- [GIVEN RECORDS]:

────────────────────

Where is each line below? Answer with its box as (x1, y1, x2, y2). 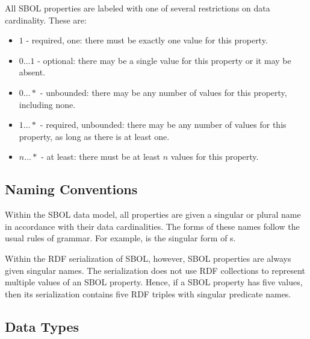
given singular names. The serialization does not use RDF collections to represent (5, 264, 306, 276)
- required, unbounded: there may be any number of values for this (40, 118, 287, 131)
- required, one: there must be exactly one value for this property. (26, 34, 268, 46)
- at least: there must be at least (41, 150, 161, 163)
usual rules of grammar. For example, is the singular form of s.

────────────────────

- [WHAT IS REQUIRED]:
Everything in the records above must be repeated exactly, apart from the pictures.

- [EXPECTED ANSWER]:
Where is each line below? Answer with its box as (x1, y1, x2, y2). 
given singular names. The serialization does not use RDF collections to represent (5, 264, 306, 276)
- required, unbounded: there may be any number of values for this (40, 118, 287, 131)
- required, one: there must be exactly one value for this property. (26, 34, 268, 46)
- at least: there must be at least (41, 150, 161, 163)
usual rules of grammar. For example, is the singular form of s.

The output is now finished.